May 10, 2012

Zenescope Reviews: Grimm Fairy Tales Presents: The Library #5

Grimm Fairy Tales Presents: The Library #5 (of 5)
Publisher: Zenescope
Writer: Joe Brusha
Artist: Giovanni Timpano (cover by Marat Mychaels)
Colors: Timothy Yates

In this, the final issue, we witness the last battle between the Wicked Witch and her minions, and young Sela and her champions! On the side of the Wicked Witch, there’s just about every evil being from every universe you can think of. On Sela’s side, there’s her little brother, Father, the former owner of the library, and a few of history’s heroes. Pecos Bill, Robin Hood, and Hercules, to be exact. The library is now full of evil beings that are currently following the orders of the Wicked Witch, but she will soon be betrayed by one of her own accomplices. It’s up to Sela to rally her troops, stop the Witch, Baba Yaga, and try to send all the creatures back into their own realms before they destroy the whole world!

What a great series by Joe Brusha! This little peek into the life of a young Sela Mathers was absolutely fantastic. Brusha brings to light an enormous challenge in her life, and also a few other things about her family. The best part about this book was of course seeing all the monsters together in one splash page. Just think about it; Frankenstein’s Monster, dinosaurs, Dracula, zombies, the Mummy, and so on. Nothing except non-stop action, with some truly genuine sentimental moments that didn’t seem trite at all, even though they were used several times. Through five issues the story never got stale or seemed to stall. Good solid pacing, good character development, and of course action times ten!

From an artistic standpoint, things were on right track. The renditions of these classic monsters, plus others that are more contemporary, looked great. The Wicked Witch was probably the best of the lot, but Frankenstein’s Monster was very good, too. The settings only changed a couple of times, so that took away slightly from what could’ve been. If you just take it for face value, though, the library setting is just fine.
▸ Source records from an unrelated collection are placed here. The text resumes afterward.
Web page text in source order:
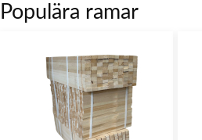
Populära ramar
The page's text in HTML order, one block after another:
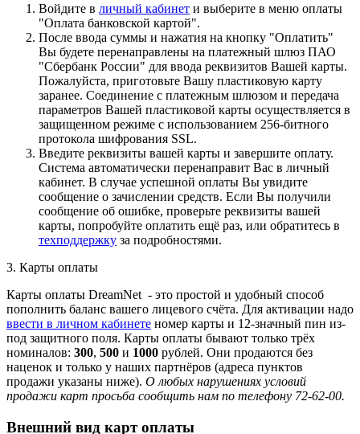
Войдите в личный кабинет и выберите в меню оплаты
"Оплата банковской картой".
После ввода суммы и нажатия на кнопку "Оплатить"
Вы будете перенаправлены на платежный шлюз ПАО
"Сбербанк России" для ввода реквизитов Вашей карты.
Пожалуйста, приготовьте Вашу пластиковую карту
заранее. Соединение с платежным шлюзом и передача
параметров Вашей пластиковой карты осуществляется в
защищенном режиме с использованием 256-битного
протокола шифрования SSL.
Введите реквизиты вашей карты и завершите оплату.
Система автоматически перенаправит Вас в личный
кабинет. В случае успешной оплаты Вы увидите
сообщение о зачислении средств. Если Вы получили
сообщение об ошибке, проверьте реквизиты вашей
карты, попробуйте оплатить ещё раз, или обратитесь в
техподдержку за подробностями.
3. Карты оплаты
Карты оплаты DreamNet - это простой и удобный способ
пополнить баланс вашего лицевого счёта. Для активации надо
ввести в личном кабинете номер карты и 12-значный пин из-
под защитного поля. Карты оплаты бывают только трёх
номиналов: 300, 500 и 1000 рублей. Они продаются без
наценок и только у наших партнёров (адреса пунктов
продажи указаны ниже). О любых нарушениях условий
продажи карт просьба сообщить нам по телефону 72-62-00.
Внешний вид карт оплаты
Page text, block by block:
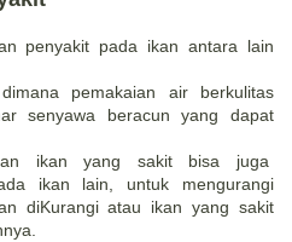
penyakit pada ikan antara lain
pemakaian air berkulitas
senyawa beracun yang dapat
ikan yang sakit bisa juga
ikan lain, untuk mengurangi
diKurangi atau ikan yang sakit
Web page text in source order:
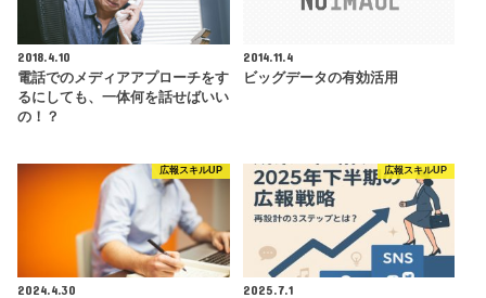
2018.4.10
電話でのメディアアプローチをす
るにしても、一体何を話せばいい
の！？
2014.11.4
ビッグデータの有効活用
広報スキルUP
2024.4.30
広報スキルUP
2025.7.1
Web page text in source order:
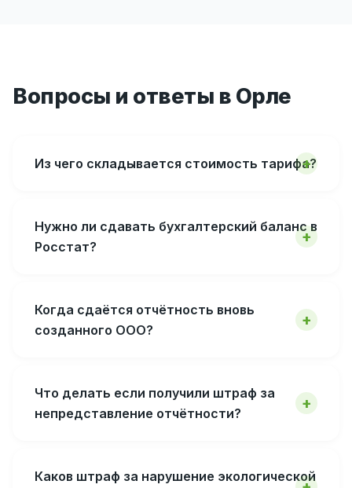
Вопросы и ответы в Орле
Из чего складывается стоимость тарифа?
Нужно ли сдавать бухгалтерский баланс в
Росстат?
Когда сдаётся отчётность вновь
созданного ООО?
Что делать если получили штраф за
непредставление отчётности?
Каков штраф за нарушение экологической

Overall, the artwork was consistent and solid. The covers have been another strong point to this series. Most weren’t your typical overly sexy Zenescope covers, but I’m sure that’s mostly due to the more “all-ages” feel of this book. (Alternate cover below by Joe Pekar.) Rating 4/5

From beginning to end, this series was very entertaining. It’s one of the many reasons why more and more people should be buying Zenescope. Sometimes there is trepidation because of the sexy covers you see, but in most cases, there is still a significant story inside that is worth reading.